Production started in second half of 2013. Sonakshi Sinha performed some action scenes in the film. Charmy Kaur shot for an item song "Gandi Baat" for the film in June 2013. Kannada actress Ragini Dwivedi made her Bollywood entry (only Bollywood film at moment) in the item song "Kaddu Katega" which also featured Scarlett Mellish Wilson and only her Bollywood film at the moment.

The film was first titled Rambo Rajkumar which is also the name of a veteran stunt director from south India. According to reports, the makers of the original Rambo series had copyrighted the word Rambo making it unavailable for usage by other filmmakers. As a result, the makers decided on a title change for the film. However, since the film's title is already known among the audience, the makers decided on dropping a few letters from the title, rechristening it to R... Rajkumar. After the film's title change, Shahid Kapoor's character in the film, which was Rambo Rajkumar initially, was also changed. During its filming, Kapoor narrowly avoided serious burns during a stunt sequence. Song sequence was shot at Great Rann of Kutch.

While filming the movie, Srihari complained of giddiness and was rushed to Lilavati Hospital. Due to a prior liver ailment, he died in the hospital on 9 October 2013.

After the film's release and subsequent success, the Academy of Motion Picture Arts and Sciences, which oversees the famous Academy Awards, sent a formal letter to producer Viki Rajani asking for a copy of the film's script to be kept in the Oscar Library. This is the fifth Bollywood film, after Lagaan, Heroes, Rock On!!, and Guzaarish, to be requested for this honour by the academy. Speaking of the request, Viki Rajani said, "It's a privilege that our movie script has been recognized internationally and it's an honour for us to be a part of the archives at the Academy Library. The movies was loved by the audience and has done well at the box-office. This is another happy moment for the entire team." Director Prabhu Deva, speaking of the request, said, "Making this movies has been a fun experience and this honour tops it all. What more can I ask for."

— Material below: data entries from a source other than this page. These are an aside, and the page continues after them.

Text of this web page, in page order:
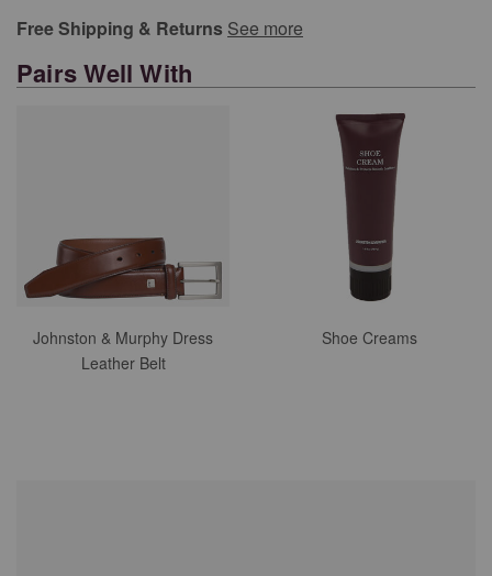
Free Shipping & Returns See more
Pairs Well With
Johnston & Murphy Dress
Leather Belt
Shoe Creams
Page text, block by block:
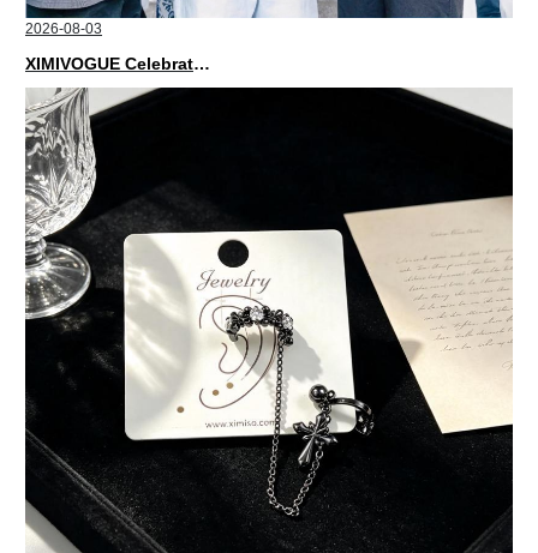
2026-08-03
XIMIVOGUE Celebrates Grand Opening in Nepal
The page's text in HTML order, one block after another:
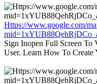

For the song Gandi Baat, Sonakshi Sinha refused to wear a bikini while emerging from the pool of water out of comfort and respect. Instead, Sinha wore a saree for the sequence of the song.

==Music==

The soundtrack of the film was composed by Pritam. The first song of the film "Gandi Baat" was released on 16 October, which is sung by Mika Singh and Kalpana Patowary. The other song released was "Saree Ke Fall Sa", sung by Antara Mitra and Nakash Aziz. The entire album, consisting of six tracks composed by Pritam, with lyrics by Anupam Amod and Mayur Puri, was released physically on 7 November 2013. The music recording engineer was Sukumar Dutta.

The music was initially released through the Eros Music label and then re-released in 2023 through Sony Music India.

Track listing
| No. | Title | Lyrics | Singer(s) | Length |
|---|---|---|---|---|
| 1. | "Gandi Baat" | Anupam Amod | Mika Singh, Kalpana Patowary | 4:13 |
| 2. | "Saree Ke Fall Sa" (Touch Karke) | Mayur Puri | Antara Mitra, Nakash Aziz | 3:53 |
| 3. | "Dhokha Dhadi" | Neelesh Misra | Arijit Singh, Palak Muchhal | 4:09 |
| 4. | "Mat Maari" | Ashish Pandit | Kunal Ganjawala, Sunidhi Chauhan | 4:21 |
| 5. | "Kaddu Katega" | Ashish Pandit | Antara Mitra | 3:31 |
| 6. | "Gandi Baat" (Film Version) | Anupam Amod | Nakash Aziz, Ritu Pathak | 4:26 |
| 7. | "Saree Ke Fall Sa" (Touch Karke – Remix) | Mayur Puri | Antara Mitra, Nakash Aziz, DJ Angel | 3:49 |
| 8. | "R... Rajkumar" (Mashup) |  | DJ Angel | 2:23 |
| Total length: |  |  |  | 30:45 |

==Reception==
===Critical response===
The Times of India gave 3/5 stars and wrote "While R… Rajkumar entertains at some levels, it suffers from utter plainness and predictability." Tushar Joshi of DNA India gave 2/5 stars and wrote "Watch it if you are in the mood for a loud no-brainer that relies on formulaic over the top entertainment." Mohar Basu of Koimoi gave 2/5 stars and wrote "R…Rajkumar is a below ordinary, at best Prabhudheva’s most modest work till date."